Eventually, darkness having fallen like blackout curtain into my exhausted headspace, I was at San Remo, ready to cross the PI bridge. Arrived in utter darkness. Sleep before midnight came easy – waking at 3.30 was also surprisingly effortless. White lines and three-cylinder noises thrumming still through my sleep-deprived mind, the GOR was finally, joyously, ticked off my bucket list.

A Good Sport

Last time I rode a Triumph it was the whale-sized 2.3-litre in-line triple thing – the touring version as if the ‘normal’ one wasn’t over-the-top enough. For the GOR, or any other form of riding, the Triumph Tiger Sport I had this time was a massively more useable, practical and fun prospect.

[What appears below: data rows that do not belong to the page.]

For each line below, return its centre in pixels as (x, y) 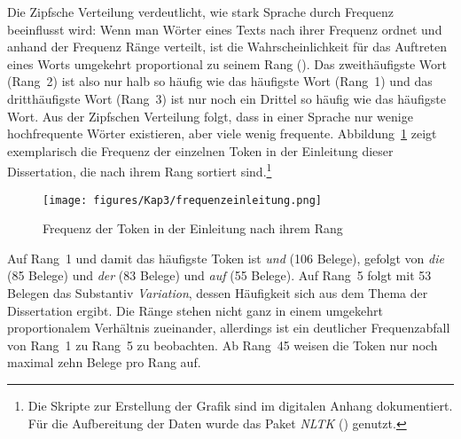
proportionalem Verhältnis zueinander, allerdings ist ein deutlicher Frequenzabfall (229, 328)
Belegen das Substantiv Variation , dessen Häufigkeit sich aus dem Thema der (218, 293)
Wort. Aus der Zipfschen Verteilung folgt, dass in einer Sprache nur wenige (210, 116)
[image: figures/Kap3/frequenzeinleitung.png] (182, 200)
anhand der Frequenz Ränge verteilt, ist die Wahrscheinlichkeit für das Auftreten (227, 47)
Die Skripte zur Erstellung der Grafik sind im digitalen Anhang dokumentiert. (240, 405)
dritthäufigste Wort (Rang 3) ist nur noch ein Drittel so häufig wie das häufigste (227, 98)
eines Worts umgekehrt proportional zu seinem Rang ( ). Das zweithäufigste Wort (227, 63)
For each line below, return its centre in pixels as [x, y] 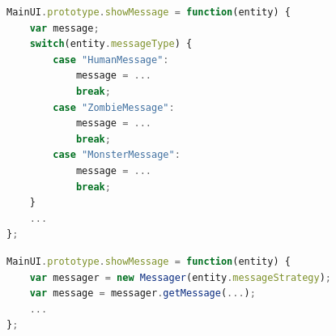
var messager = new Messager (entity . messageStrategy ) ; [181, 277]
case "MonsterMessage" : [117, 155]
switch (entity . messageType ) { [111, 44]
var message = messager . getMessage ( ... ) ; [142, 293]
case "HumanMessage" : [111, 60]
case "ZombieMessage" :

Not as exciting or simply gorgeous as a Ducati, not as performance-oriented as a big KTM, and not as clichéd or odd as a BMW. It is nonetheless much more funky than a Japanese four, more sporty than most harder-core adventure bikes and more practical than most. You could even give your sliders and scrapers a decent skim on a trackday, I’ll wager.

The bright red Tiger Sport, thanks to its phenomenally wide swing-mounted panniers the size of land-train fuel tanks, swallowed all my outsize undercrackers and smuggled haggis fritters no bother, but (almost inevitably) got some gas station barrier paint scraped onto them. And badly enough that I had to borrow some T-Cut from one of the WSBK race teams, which fixed them up
a treat.

Remember not to filter in cities with the panniers on and remember you are in Victoria in terms of overall speed attenuation. The Tiger was a soothing beast to play with for my jetlagged sense of space and time. From day one, to the very last afternoon in my care.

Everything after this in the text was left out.